We can find $g(T)$ such that $f(T)·g(T)=1$ So we have some equations, like $a_0b_0=1$, $a_0b_1+a_1b_0=0$... so I can calculate each $b_i$. So any serie with non-zero constant term is a unit, and $(T)$ is its maximal ideal.
I'm not sure if I can repeat the same argument but now with the serie $f(T)=q(T^{1/r})= a_0+ a_1T^{1/r}+a_2T^{2/r}+...$
At least in the presentations I've seen, $k\{\{T\}\}= \bigcup_n k((T^{1/n}))$ is a union of fields, so is itself a field by definition, and then automatically a local ring.
If you're being asked to prove this in the same context as the fact that $k[[T]]$ is local, presumably it is not safe to take this definition as automatic (i.e., maybe you have $k\{\{T\}\}$ defined using some explicit conditions on the powers of $T$ permitted to appear).
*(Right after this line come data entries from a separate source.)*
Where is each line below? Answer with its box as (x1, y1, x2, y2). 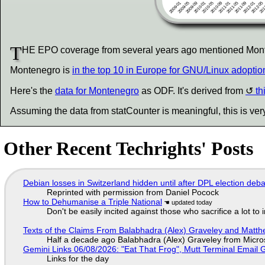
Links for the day (46, 254, 109, 264)
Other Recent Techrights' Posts (4, 138, 254, 160)
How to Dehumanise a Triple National (22, 197, 162, 207)
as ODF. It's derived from (139, 85, 245, 96)
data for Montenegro (55, 85, 139, 96)
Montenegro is (10, 64, 72, 75)
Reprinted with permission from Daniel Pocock (46, 188, 219, 198)
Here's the (10, 85, 55, 96)
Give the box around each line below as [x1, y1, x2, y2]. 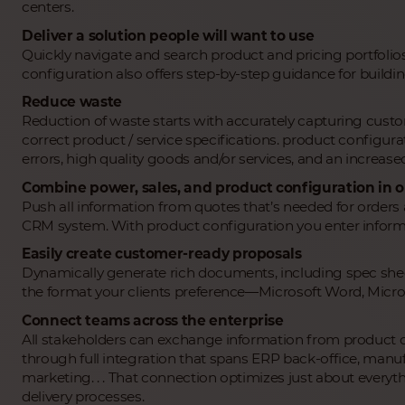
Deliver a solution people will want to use [22, 26, 315, 44]
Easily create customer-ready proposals [22, 245, 302, 263]
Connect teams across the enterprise [22, 311, 284, 329]
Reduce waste [22, 93, 122, 111]
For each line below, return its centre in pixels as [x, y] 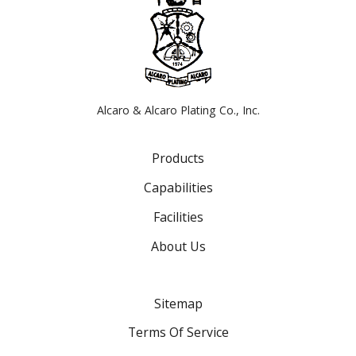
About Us [178, 246]
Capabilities [178, 188]
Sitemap [178, 303]
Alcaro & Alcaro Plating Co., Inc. [178, 110]
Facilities [178, 217]
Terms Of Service [178, 333]
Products [178, 159]
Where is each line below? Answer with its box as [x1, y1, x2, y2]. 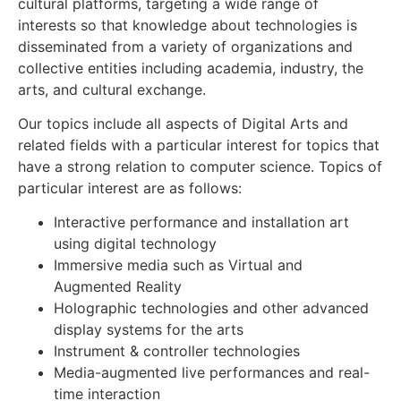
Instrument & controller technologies [54, 342, 300, 361]
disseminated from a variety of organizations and [18, 37, 353, 55]
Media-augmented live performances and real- [54, 363, 370, 382]
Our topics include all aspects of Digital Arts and [18, 115, 348, 133]
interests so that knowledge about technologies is [18, 15, 357, 34]
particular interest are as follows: [18, 179, 242, 198]
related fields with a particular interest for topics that [18, 136, 380, 155]
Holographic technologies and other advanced [54, 299, 369, 318]
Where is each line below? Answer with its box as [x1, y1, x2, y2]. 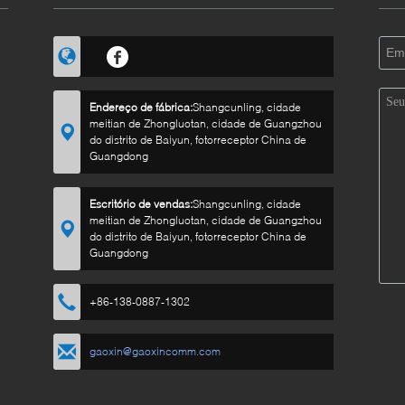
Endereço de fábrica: [89, 100, 193, 114]
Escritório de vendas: [89, 197, 193, 211]
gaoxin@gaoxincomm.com [89, 344, 221, 358]
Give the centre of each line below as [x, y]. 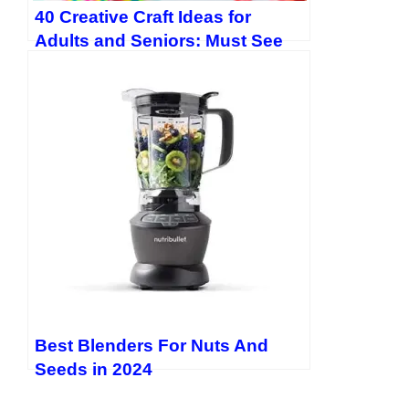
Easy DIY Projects [110, 65]
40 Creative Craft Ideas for [143, 17]
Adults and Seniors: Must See [159, 41]
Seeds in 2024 [94, 370]
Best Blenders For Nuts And [152, 346]
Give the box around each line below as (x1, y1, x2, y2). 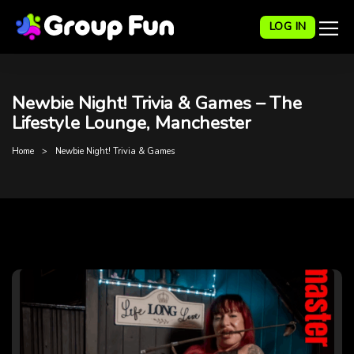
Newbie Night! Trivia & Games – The (12, 91, 302, 115)
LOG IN (269, 19, 307, 34)
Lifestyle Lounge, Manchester (12, 111, 250, 135)
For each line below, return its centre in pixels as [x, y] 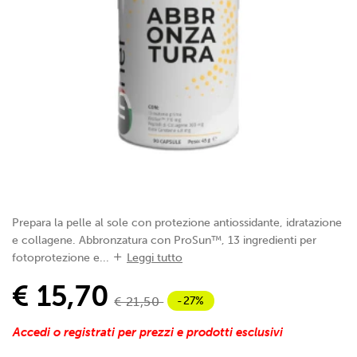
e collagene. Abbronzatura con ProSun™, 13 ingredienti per [164, 240]
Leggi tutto [155, 257]
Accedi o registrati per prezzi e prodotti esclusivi [148, 332]
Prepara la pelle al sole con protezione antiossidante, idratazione [177, 222]
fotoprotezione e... [61, 257]
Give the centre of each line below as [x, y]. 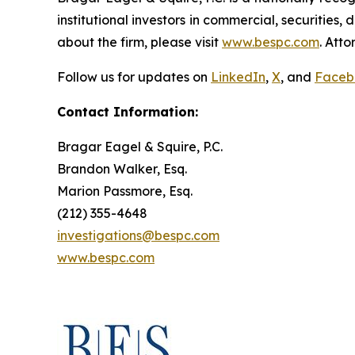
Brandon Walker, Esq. [122, 168]
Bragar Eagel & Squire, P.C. [140, 146]
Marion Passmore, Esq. [125, 191]
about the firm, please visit [139, 42]
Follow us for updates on [134, 76]
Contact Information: [128, 111]
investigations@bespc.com [138, 235]
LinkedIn [238, 76]
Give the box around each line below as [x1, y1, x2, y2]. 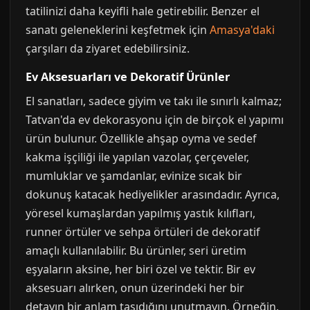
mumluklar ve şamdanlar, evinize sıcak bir [26, 168, 242, 183]
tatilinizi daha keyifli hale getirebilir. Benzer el [26, 3, 259, 19]
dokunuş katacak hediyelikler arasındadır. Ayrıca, [26, 187, 280, 202]
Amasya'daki [210, 22, 275, 37]
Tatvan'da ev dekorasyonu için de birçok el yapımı [26, 112, 284, 127]
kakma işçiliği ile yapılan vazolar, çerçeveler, [26, 149, 249, 165]
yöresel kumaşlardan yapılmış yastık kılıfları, [26, 206, 255, 221]
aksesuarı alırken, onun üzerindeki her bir [26, 280, 244, 295]
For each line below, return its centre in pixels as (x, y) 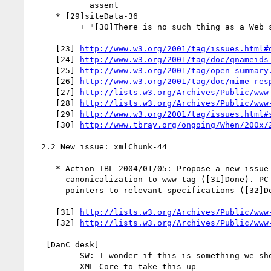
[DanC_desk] (39, 244)
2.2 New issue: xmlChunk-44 (36, 146)
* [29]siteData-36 (44, 16)
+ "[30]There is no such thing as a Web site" (56, 27)
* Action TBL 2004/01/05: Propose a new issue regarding (44, 168)
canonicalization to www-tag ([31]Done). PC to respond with (48, 179)
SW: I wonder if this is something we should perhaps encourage (56, 255)
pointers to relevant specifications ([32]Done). (48, 190)
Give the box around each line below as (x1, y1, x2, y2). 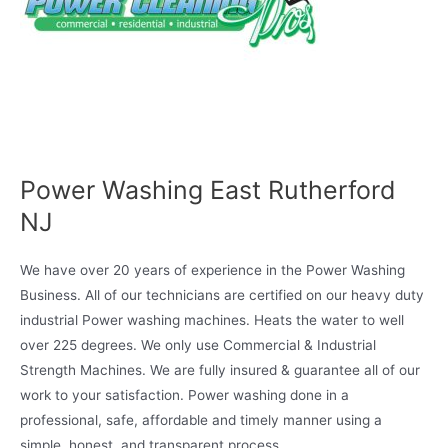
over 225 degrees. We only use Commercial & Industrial (20, 337, 376, 353)
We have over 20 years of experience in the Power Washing (20, 262, 405, 278)
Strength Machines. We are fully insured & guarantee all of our (20, 362, 420, 378)
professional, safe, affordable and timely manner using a (20, 412, 382, 428)
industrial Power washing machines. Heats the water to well (20, 312, 404, 328)
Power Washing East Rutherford (20, 175, 396, 205)
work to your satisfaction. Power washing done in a (20, 387, 349, 403)
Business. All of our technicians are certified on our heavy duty (20, 287, 424, 303)
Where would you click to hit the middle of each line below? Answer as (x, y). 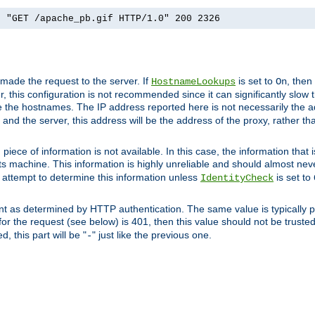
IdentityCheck (237, 178)
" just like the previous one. (152, 235)
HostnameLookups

But now that you know the unique maximal ideal of $k[[T]]$ to be generated by $T$, you should think about the structure of its fraction field $k((T))$ as far as the powers of $T$ that will be appearing (and similarly for the isomorphic situation of $k[[T^{1/n}]]$ with its unique maximal ideal $(T^{1/n})$ and fraction field $k((T^{1/n}))$) and show that the union I've written above really agrees with the definition you've been given.